1. La société par actions simplifiée (SAS) L'Hôpital Privé du Confluent qui constitue un pôle d'établissements de santé privés parmi lesquels figurent notamment le centre Catherine de Sienne, s'est vu adresser par le centre hospitalier universitaire (CHU) de Nantes une lettre de relance datée du 6 décembre 2017 relative à un avis de sommes à payer, daté du 5 avril 2017, se rapportant à l'activité génétique réalisée par le CHU au titre de l'année 2016 pour le compte du Centre Catherine de Sienne, d'un montant de 362 151 euros. Par la présente requête, la SAS L'Hôpital Privé du Confluent demande l'annulation du titre de recettes du 5 avril 2017 et la décharge de la somme afférente.

Sur la régularité du titre exécutoire :

2. L'annulation d'un titre exécutoire pour un motif de régularité en la forme n'implique pas nécessairement, compte tenu de la possibilité d'une régularisation par l'administration, l'extinction de la créance litigieuse, à la différence d'une annulation prononcée pour un motif mettant en cause le bien-fondé du titre.

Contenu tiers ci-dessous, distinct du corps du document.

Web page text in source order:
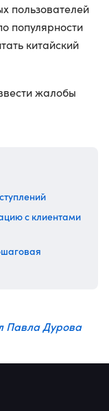
пользователей
популярности
китайский
жалобы
с клиентами
Павла Дурова
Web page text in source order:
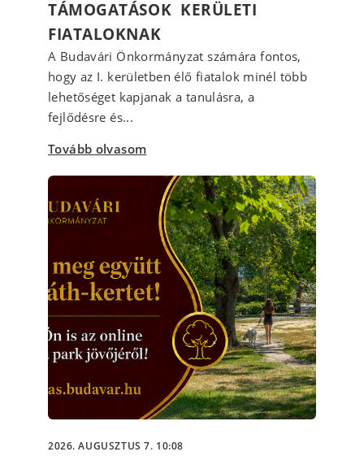
TÁMOGATÁSOK KERÜLETI
FIATALOKNAK
A Budavári Önkormányzat számára fontos,
hogy az I. kerületben élő fiatalok minél több
lehetőséget kapjanak a tanulásra, a
fejlődésre és...
Tovább olvasom
2026. AUGUSZTUS 7. 10:08
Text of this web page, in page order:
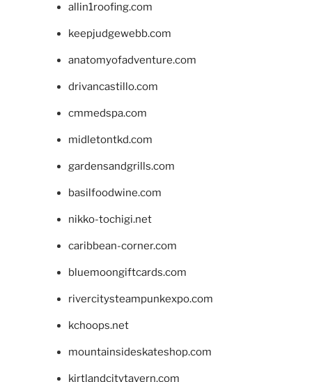
allin1roofing.com
keepjudgewebb.com
anatomyofadventure.com
drivancastillo.com
cmmedspa.com
midletontkd.com
gardensandgrills.com
basilfoodwine.com
nikko-tochigi.net
caribbean-corner.com
bluemoongiftcards.com
rivercitysteampunkexpo.com
kchoops.net
mountainsideskateshop.com
kirtlandcitytavern.com
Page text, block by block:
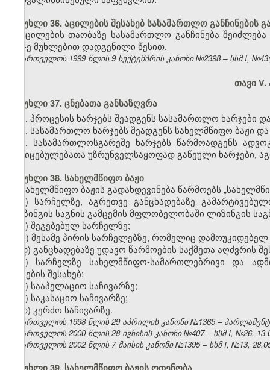
მუხლი 36. აცილების შესახებ სასამართლო განჩინების
აცილების თაობაზე სასამართლო განჩინება
404-ე მუხლებით დადგენილი წესით.
საქართველოს 1999 წლის 9 სექტემბრის კანონი №2398 – სსმ I,
თავი V.
მუხლი 37. ცნებათა განსაზღვრა
1. პროცესის ხარჯებს შეადგენს სასამართლო ხარჯები
2. სასამართლო ხარჯებს შეადგენს სახელმწიფო ბაჟი
3. სასამართლოსგარეშე ხარჯებს წარმოადგენს
მტკიცებულებათა უზრუნველსაყოფად გაწეული ხარჯები,
მუხლი 38. სახელმწიფო ბაჟი
სახელმწიფო ბაჟის გადახდევინება წარმოებს „
ა) სარჩელზე, აგრეთვე განცხადებაზე
ლიზინგის საგნის გამცემის მფლობელობაში ლიზინგის
ბ) შეგებებულ სარჩელზე;
გ) მესამე პირის სარჩელებზე, რომელიც
დ) განცხადებაზე უდავო წარმოების საქმეთა აღძვრის
ე) სარჩელზე სახელმწიფო-სამართლებრივი და
დავების შესახებ;
ვ) სააპელაციო საჩივარზე;
ზ) საკასაციო საჩივარზე;
თ) კერძო საჩივარზე.
საქართველოს 1998 წლის 29 აპრილის კანონი №1365 –
საქართველოს 2000 წლის 28 ივნისის კანონი №407 – სსმ I, №26,
საქართველოს 2002 წლის 7 მაისის კანონი №1395 – სსმ I, №13,
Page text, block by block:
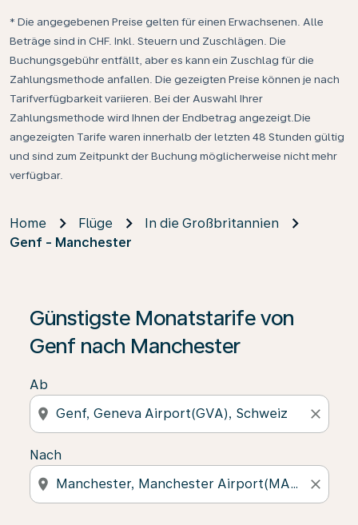
* Die angegebenen Preise gelten für einen Erwachsenen. Alle
Beträge sind in CHF. Inkl. Steuern und Zuschlägen. Die
Buchungsgebühr entfällt, aber es kann ein Zuschlag für die
Zahlungsmethode anfallen. Die gezeigten Preise können je nach
Tarifverfügbarkeit variieren. Bei der Auswahl Ihrer
Zahlungsmethode wird Ihnen der Endbetrag angezeigt.Die
angezeigten Tarife waren innerhalb der letzten 48 Stunden gültig
und sind zum Zeitpunkt der Buchung möglicherweise nicht mehr
verfügbar.
Home Flüge
In die Großbritannien
Genf - Manchester
Günstigste Monatstarife von
Genf nach Manchester
Ab
location_on close
Nach
location_on close

3. Il en résulte que, lorsque le requérant choisit de présenter, outre des conclusions tendant à l'annulation d'un titre exécutoire, des conclusions à fin de décharge de la somme correspondant à la créance de l'administration, il incombe au juge administratif d'examiner prioritairement les moyens mettant en cause le bien-fondé du titre qui seraient de nature, étant fondés, à justifier le prononcé de la décharge.

4. Dans le cas où il ne juge fondé aucun des moyens qui seraient de nature à justifier le prononcé de la décharge mais retient un moyen mettant en cause la régularité formelle du titre exécutoire, le juge n'est tenu de se prononcer explicitement que sur le moyen qu'il retient pour annuler le titre : statuant ainsi, son jugement écarte nécessairement les moyens qui assortissaient la demande de décharge de la somme litigieuse.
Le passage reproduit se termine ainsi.